Fix launcher Slurm mounts in installed MCP mode by ChenhanYu · Pull Request #1811 · NVIDIA/Model-Optimizer

ChenhanYu · 2026-06-24T00:56:03Z

Summary

make Slurm ModelOpt source overlay mounts conditional on source-checkout mode
force managed-source MCP launches to reinstall modelopt-launcher from the selected checkout so source refs do not reuse a stale cached package
add regression coverage for installed-mode Slurm mounts and managed-source launcher argv construction

Root cause

PR #1799 correctly stopped packaging modules/Model-Optimizer/* when modelopt-launcher runs from an installed package. However, build_slurm_executor() still unconditionally added container mounts for code/modules/Model-Optimizer/modelopt and modelopt_recipes. In installed MCP mode those paths do not exist in the remote package, so the container runtime fails before the job script starts.

A second issue appeared during validation: the MCP managed-source path can materialize the right git checkout but still execute a cached modelopt-launcher package with the same version. Adding uv run --reinstall-package modelopt-launcher ensures the selected source ref is what actually runs.

Validation

uv run pytest tests/test_bridge.py -q from tools/mcp: 51 passed
uv run pytest tests/test_slurm_executor.py tests/test_core.py -q from tools/launcher: 24 passed
pre-commit run --files tools/launcher/core.py tools/launcher/tests/test_slurm_executor.py tools/mcp/modelopt_mcp/bridge.py tools/mcp/tests/test_bridge.py: passed
Live Slurm GPU smoke validated with patched launcher path; nvidia-smi ran successfully and the smoke script completed.

Summary by CodeRabbit

Release Notes

Refactor
- Restructured container mount assembly for Slurm job execution to conditionally mount ModelOpt directories based on optional source path parameter.
- Enhanced launcher command-line generation with package management improvements.
- Replaced unconditional mount paths with conditional behavior for more flexible resource utilization.
Tests
- Expanded container mount scenario test coverage for installed and source execution modes.
- Tightened test assertions for comprehensive mount behavior verification.

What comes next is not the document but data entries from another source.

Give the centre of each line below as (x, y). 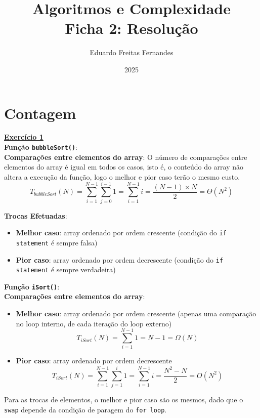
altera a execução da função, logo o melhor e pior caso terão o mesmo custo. (122, 176)
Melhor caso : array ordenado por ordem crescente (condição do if (121, 233)
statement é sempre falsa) (57, 242)
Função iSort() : (32, 286)
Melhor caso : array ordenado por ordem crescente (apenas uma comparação (136, 313)
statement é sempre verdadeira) (66, 269)
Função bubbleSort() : (41, 147)
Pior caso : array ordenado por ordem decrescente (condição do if (120, 259)
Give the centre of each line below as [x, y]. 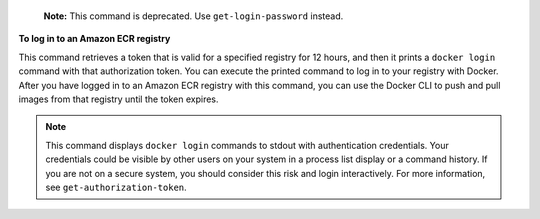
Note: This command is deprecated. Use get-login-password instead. [193, 16]
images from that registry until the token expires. [118, 99]
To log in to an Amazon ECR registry [94, 39]
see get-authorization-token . [116, 187]
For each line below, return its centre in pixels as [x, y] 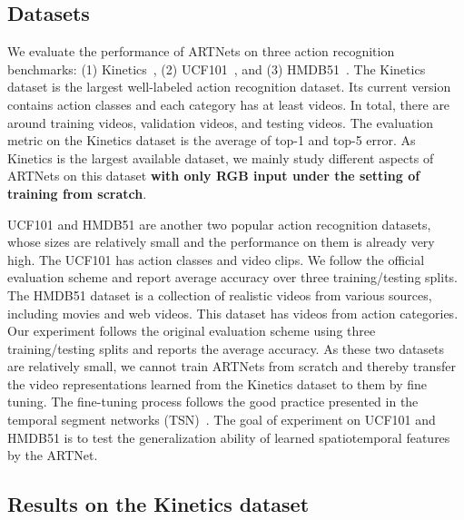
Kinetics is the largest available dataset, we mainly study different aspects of [221, 157]
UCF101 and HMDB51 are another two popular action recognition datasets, [219, 224]
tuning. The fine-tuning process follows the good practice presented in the [213, 402]
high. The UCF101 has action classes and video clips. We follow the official [216, 259]
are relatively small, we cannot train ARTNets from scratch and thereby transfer [232, 366]
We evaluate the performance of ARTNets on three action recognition [201, 51]
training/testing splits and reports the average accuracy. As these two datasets [226, 348]
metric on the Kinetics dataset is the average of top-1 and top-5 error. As [212, 140]
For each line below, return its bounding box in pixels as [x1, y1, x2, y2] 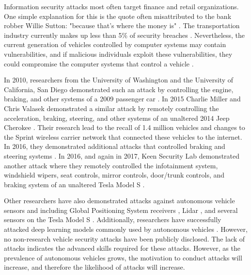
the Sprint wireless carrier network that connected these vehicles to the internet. [4, 131, 242, 142]
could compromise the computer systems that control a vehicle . [4, 58, 194, 68]
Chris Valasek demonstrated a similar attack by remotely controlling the [4, 103, 219, 113]
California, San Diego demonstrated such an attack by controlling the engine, [4, 84, 234, 94]
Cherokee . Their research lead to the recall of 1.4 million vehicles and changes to [4, 122, 245, 132]
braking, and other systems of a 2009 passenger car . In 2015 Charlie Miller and [4, 94, 241, 104]
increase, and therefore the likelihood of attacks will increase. [4, 262, 185, 272]
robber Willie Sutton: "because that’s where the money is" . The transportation [4, 20, 240, 31]
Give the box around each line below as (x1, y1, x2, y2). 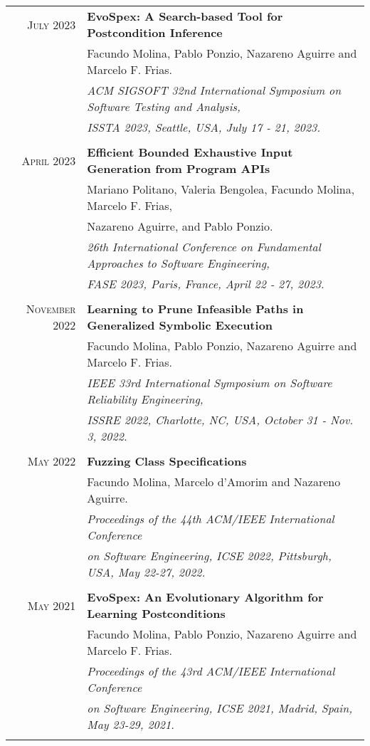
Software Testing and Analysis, (87, 98, 241, 115)
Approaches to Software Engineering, (87, 255, 270, 271)
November (26, 300, 76, 317)
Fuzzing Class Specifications (87, 453, 247, 469)
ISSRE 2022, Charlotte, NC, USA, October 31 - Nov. (87, 411, 354, 428)
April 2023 (21, 152, 76, 169)
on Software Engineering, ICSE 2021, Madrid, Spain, (87, 700, 353, 716)
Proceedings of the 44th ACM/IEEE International (87, 510, 334, 527)
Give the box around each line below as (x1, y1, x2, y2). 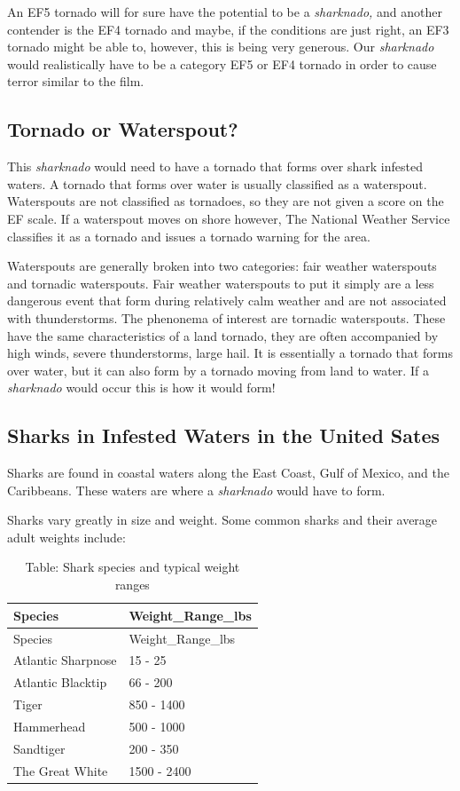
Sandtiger (13, 739, 66, 757)
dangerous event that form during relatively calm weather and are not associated (7, 291, 447, 310)
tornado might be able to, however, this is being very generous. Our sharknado (7, 37, 434, 56)
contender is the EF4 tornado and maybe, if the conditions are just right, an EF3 (7, 20, 449, 38)
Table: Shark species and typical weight (25, 558, 240, 576)
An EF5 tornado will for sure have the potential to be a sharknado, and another (7, 3, 442, 20)
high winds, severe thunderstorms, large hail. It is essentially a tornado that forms (7, 344, 453, 362)
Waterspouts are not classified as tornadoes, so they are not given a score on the (7, 192, 444, 210)
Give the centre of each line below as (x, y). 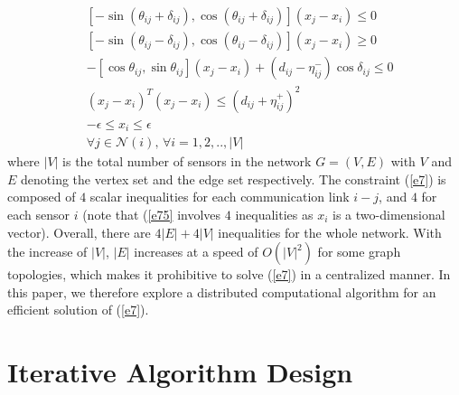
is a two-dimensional (389, 214)
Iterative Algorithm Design (180, 372)
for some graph (359, 252)
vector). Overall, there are (79, 232)
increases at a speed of (196, 252)
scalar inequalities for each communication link (220, 197)
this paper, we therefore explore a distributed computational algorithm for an (222, 292)
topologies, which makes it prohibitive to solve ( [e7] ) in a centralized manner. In (229, 274)
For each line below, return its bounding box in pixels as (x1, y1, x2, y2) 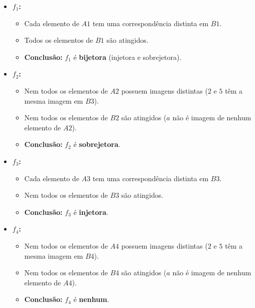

Signed-off-by: Chenhan Yu <chenhany@nvidia.com>

copy-pr-bot · 2026-06-24T00:56:06Z

Auto-sync is disabled for draft pull requests in this repository. Workflows must be run manually.

Contributors can view more details about this message here.

coderabbitai · 2026-06-24T00:56:11Z

No actionable comments were generated in the recent review. 🎉

ℹ️ Recent review info

⚙️ Run configuration

Configuration used: Path: .coderabbit.yaml

Review profile: CHILL

Plan: Enterprise

Run ID: 3383ae46-2aa1-4007-a7f3-7c31107da61f

📥 Commits

Reviewing files that changed from the base of the PR and between 1766d55 and 7b773a8.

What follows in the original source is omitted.